* [REQUIRED ACTION] The copy you produce must hold every record exactly, and none of the images.

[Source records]
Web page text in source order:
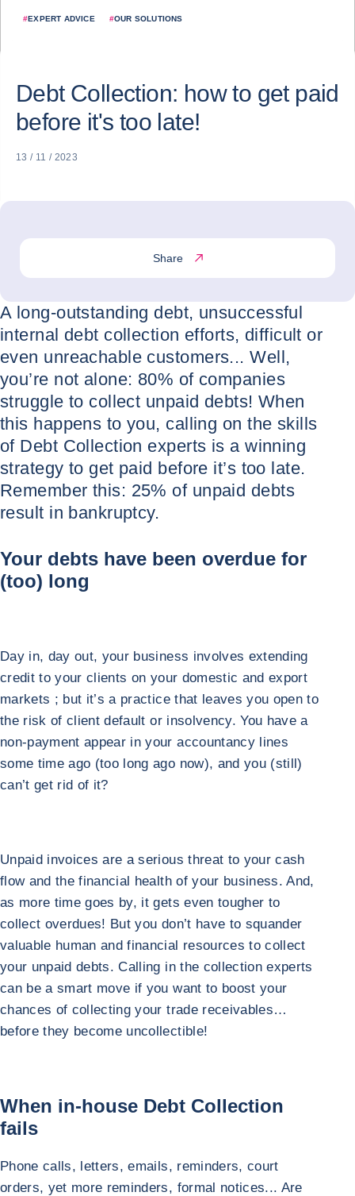
#EXPERT ADVICE #OUR SOLUTIONS
Debt Collection: how to get paid
before it's too late!
13 / 11 / 2023
Share
A long-outstanding debt, unsuccessful
internal debt collection efforts, difficult or
even unreachable customers... Well,
you’re not alone: 80% of companies
struggle to collect unpaid debts! When
this happens to you, calling on the skills
of Debt Collection experts is a winning
strategy to get paid before it’s too late.
Remember this: 25% of unpaid debts
result in bankruptcy.
Your debts have been overdue for
(too) long
Day in, day out, your business involves extending
credit to your clients on your domestic and export
markets ; but it’s a practice that leaves you open to
the risk of client default or insolvency. You have a
non-payment appear in your accountancy lines
some time ago (too long ago now), and you (still)
can’t get rid of it?
Unpaid invoices are a serious threat to your cash
flow and the financial health of your business. And,
as more time goes by, it gets even tougher to
collect overdues! But you don’t have to squander
valuable human and financial resources to collect
your unpaid debts. Calling in the collection experts
can be a smart move if you want to boost your
chances of collecting your trade receivables…
before they become uncollectible!
When in-house Debt Collection
fails
Phone calls, letters, emails, reminders, court
orders, yet more reminders, formal notices... Are

* [OUTPUT OF THE TASK]
Web page text in source order:
#EXPERT ADVICE #OUR SOLUTIONS
Debt Collection: how to get paid
before it's too late!
13 / 11 / 2023
Share
A long-outstanding debt, unsuccessful
internal debt collection efforts, difficult or
even unreachable customers... Well,
you’re not alone: 80% of companies
struggle to collect unpaid debts! When
this happens to you, calling on the skills
of Debt Collection experts is a winning
strategy to get paid before it’s too late.
Remember this: 25% of unpaid debts
result in bankruptcy.
Your debts have been overdue for
(too) long
Day in, day out, your business involves extending
credit to your clients on your domestic and export
markets ; but it’s a practice that leaves you open to
the risk of client default or insolvency. You have a
non-payment appear in your accountancy lines
some time ago (too long ago now), and you (still)
can’t get rid of it?
Unpaid invoices are a serious threat to your cash
flow and the financial health of your business. And,
as more time goes by, it gets even tougher to
collect overdues! But you don’t have to squander
valuable human and financial resources to collect
your unpaid debts. Calling in the collection experts
can be a smart move if you want to boost your
chances of collecting your trade receivables…
before they become uncollectible!
When in-house Debt Collection
fails
Phone calls, letters, emails, reminders, court
orders, yet more reminders, formal notices... Are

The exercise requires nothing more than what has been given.